▸ What is expected
Scan the data that follows and count the lines with the string "time"; answer with the count alone.

[Data entries]
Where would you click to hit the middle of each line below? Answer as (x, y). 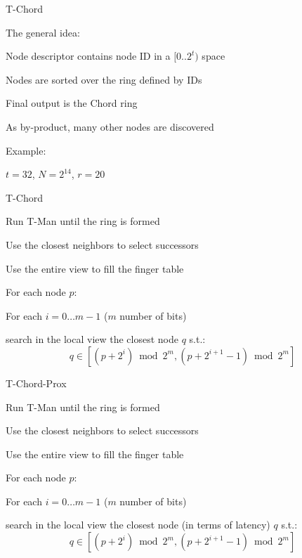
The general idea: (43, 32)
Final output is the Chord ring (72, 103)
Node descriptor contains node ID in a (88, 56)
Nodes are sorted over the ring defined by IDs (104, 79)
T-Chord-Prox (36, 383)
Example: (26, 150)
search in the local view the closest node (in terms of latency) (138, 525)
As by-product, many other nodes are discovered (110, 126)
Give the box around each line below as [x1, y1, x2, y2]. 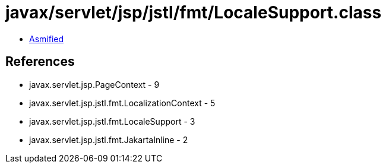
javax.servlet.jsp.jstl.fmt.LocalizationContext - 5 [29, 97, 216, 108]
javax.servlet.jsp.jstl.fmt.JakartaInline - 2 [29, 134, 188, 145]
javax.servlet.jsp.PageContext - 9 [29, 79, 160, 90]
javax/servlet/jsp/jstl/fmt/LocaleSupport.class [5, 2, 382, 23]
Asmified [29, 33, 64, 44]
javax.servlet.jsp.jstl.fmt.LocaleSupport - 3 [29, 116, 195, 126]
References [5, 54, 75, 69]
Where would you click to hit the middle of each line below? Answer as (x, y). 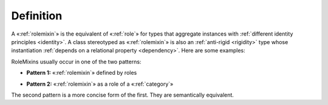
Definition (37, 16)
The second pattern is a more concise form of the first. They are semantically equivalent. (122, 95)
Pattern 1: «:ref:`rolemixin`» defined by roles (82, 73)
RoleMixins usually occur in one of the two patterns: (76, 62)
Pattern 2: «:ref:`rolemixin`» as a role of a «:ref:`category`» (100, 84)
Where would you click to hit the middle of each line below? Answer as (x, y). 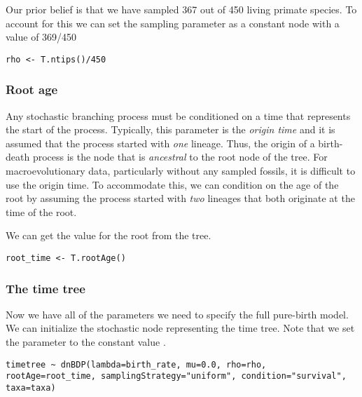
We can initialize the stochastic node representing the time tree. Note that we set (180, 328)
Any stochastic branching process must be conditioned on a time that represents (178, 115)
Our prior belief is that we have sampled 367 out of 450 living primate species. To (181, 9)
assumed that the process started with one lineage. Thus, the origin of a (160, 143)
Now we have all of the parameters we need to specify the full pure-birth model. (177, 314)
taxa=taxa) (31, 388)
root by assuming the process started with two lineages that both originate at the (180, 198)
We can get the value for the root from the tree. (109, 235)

▸ Problem solution
2